(Dataset excerpts)

========

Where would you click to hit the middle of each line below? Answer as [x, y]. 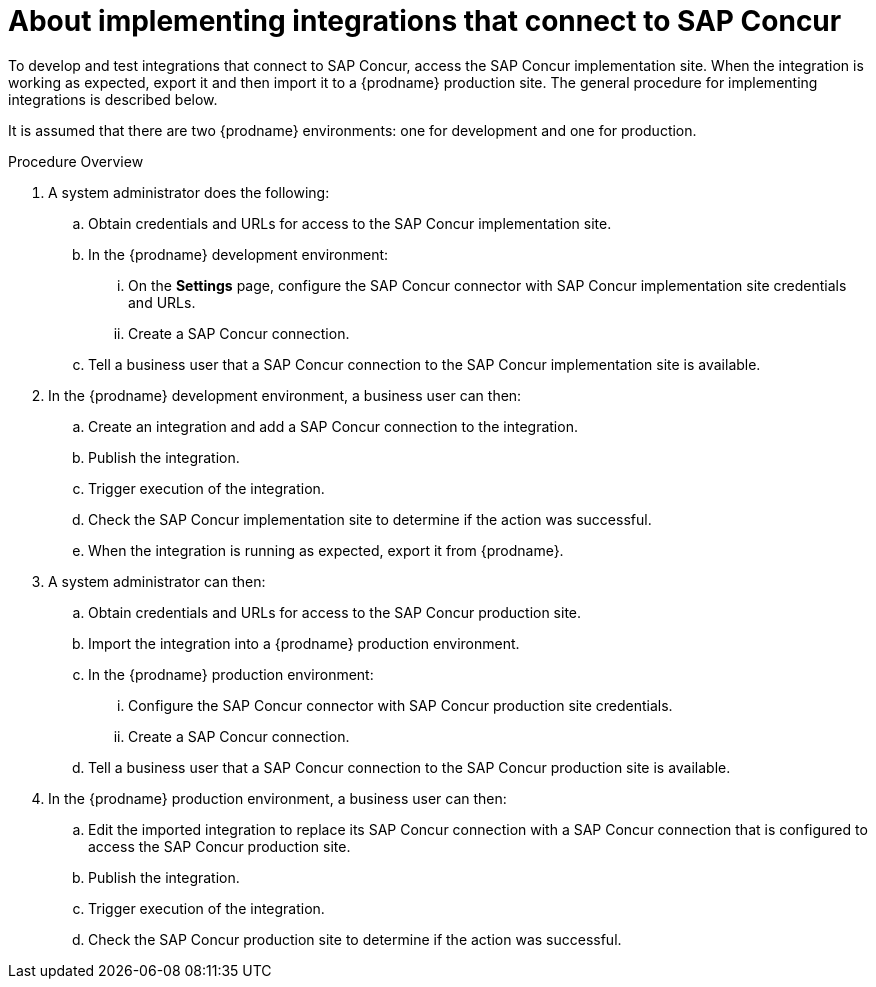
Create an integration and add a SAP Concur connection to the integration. [333, 426]
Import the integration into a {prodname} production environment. [304, 643]
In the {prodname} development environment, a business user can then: [285, 395]
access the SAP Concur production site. [219, 846]
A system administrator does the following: [189, 192]
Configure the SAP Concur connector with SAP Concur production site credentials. [400, 705]
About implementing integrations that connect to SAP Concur [425, 21]
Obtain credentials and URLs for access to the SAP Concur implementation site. [350, 223]
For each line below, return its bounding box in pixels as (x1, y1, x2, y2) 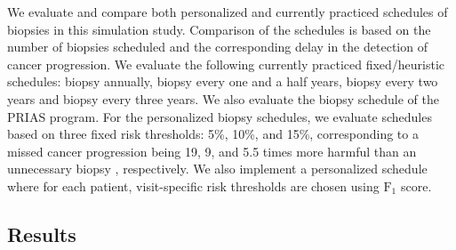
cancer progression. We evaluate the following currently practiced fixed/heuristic (7, 54, 445, 73)
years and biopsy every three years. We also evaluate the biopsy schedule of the (7, 89, 439, 108)
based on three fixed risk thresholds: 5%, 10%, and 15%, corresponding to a (7, 125, 419, 143)
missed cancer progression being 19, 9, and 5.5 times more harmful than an (7, 141, 417, 160)
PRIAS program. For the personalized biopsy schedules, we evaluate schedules (7, 107, 432, 125)
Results (7, 220, 76, 247)
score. (400, 176, 432, 195)
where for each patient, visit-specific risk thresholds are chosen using (7, 176, 380, 195)
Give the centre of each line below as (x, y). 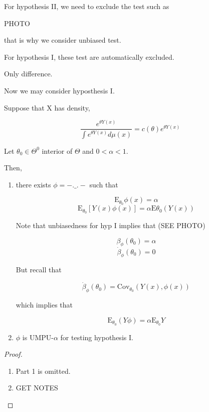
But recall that (39, 270)
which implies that (44, 305)
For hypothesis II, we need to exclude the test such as (87, 6)
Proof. (13, 354)
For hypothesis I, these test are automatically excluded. (89, 57)
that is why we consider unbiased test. (63, 40)
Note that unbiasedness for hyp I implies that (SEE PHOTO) (111, 225)
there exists (33, 184)
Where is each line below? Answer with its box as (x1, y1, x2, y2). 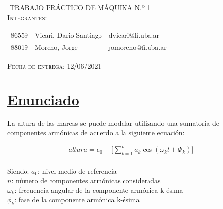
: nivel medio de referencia (38, 165, 117, 176)
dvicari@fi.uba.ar (108, 29, 159, 40)
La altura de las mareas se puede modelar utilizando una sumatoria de (7, 117, 219, 128)
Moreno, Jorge (35, 42, 78, 52)
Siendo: (7, 165, 29, 176)
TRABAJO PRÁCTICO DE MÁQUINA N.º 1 (9, 2, 150, 12)
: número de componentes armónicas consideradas (11, 175, 161, 186)
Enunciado (7, 89, 79, 109)
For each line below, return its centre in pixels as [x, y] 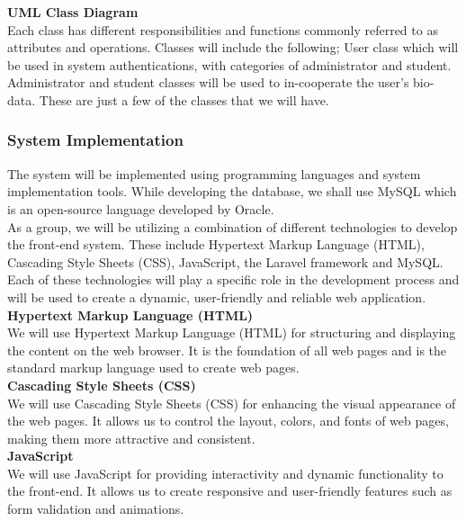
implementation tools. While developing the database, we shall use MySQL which [232, 191]
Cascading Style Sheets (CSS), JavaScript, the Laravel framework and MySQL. [225, 261]
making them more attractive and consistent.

========

TASK TO CARRY OUT:
What is needed is an exact copy of the entries, without any images.

RESULT FOR THIS TASK:
Where would you click to hit the middle of each line below? Answer as [x, y]. 
Create an integration and add a SAP Concur connection to the integration. [333, 426]
Import the integration into a {prodname} production environment. [304, 643]
In the {prodname} development environment, a business user can then: [285, 395]
access the SAP Concur production site. [219, 846]
A system administrator does the following: [189, 192]
Configure the SAP Concur connector with SAP Concur production site credentials. [400, 705]
About implementing integrations that connect to SAP Concur [425, 21]
Obtain credentials and URLs for access to the SAP Concur implementation site. [350, 223]
For each line below, return its bounding box in pixels as (x1, y1, x2, y2) 
cancer progression. We evaluate the following currently practiced fixed/heuristic (7, 54, 445, 73)
years and biopsy every three years. We also evaluate the biopsy schedule of the (7, 89, 439, 108)
based on three fixed risk thresholds: 5%, 10%, and 15%, corresponding to a (7, 125, 419, 143)
missed cancer progression being 19, 9, and 5.5 times more harmful than an (7, 141, 417, 160)
PRIAS program. For the personalized biopsy schedules, we evaluate schedules (7, 107, 432, 125)
Results (7, 220, 76, 247)
score. (400, 176, 432, 195)
where for each patient, visit-specific risk thresholds are chosen using (7, 176, 380, 195)
Give the centre of each line below as (x, y). 
But recall that (39, 270)
which implies that (44, 305)
For hypothesis II, we need to exclude the test such as (87, 6)
Proof. (13, 354)
For hypothesis I, these test are automatically excluded. (89, 57)
that is why we consider unbiased test. (63, 40)
Note that unbiasedness for hyp I implies that (SEE PHOTO) (111, 225)
there exists (33, 184)
Where is each line below? Answer with its box as (x1, y1, x2, y2). 
: nivel medio de referencia (38, 165, 117, 176)
dvicari@fi.uba.ar (108, 29, 159, 40)
La altura de las mareas se puede modelar utilizando una sumatoria de (7, 117, 219, 128)
Moreno, Jorge (35, 42, 78, 52)
Siendo: (7, 165, 29, 176)
TRABAJO PRÁCTICO DE MÁQUINA N.º 1 (9, 2, 150, 12)
: número de componentes armónicas consideradas (11, 175, 161, 186)
Enunciado (7, 89, 79, 109)
For each line below, return its centre in pixels as [x, y] 
implementation tools. While developing the database, we shall use MySQL which [232, 191]
Cascading Style Sheets (CSS), JavaScript, the Laravel framework and MySQL. [225, 261]
making them more attractive and consistent.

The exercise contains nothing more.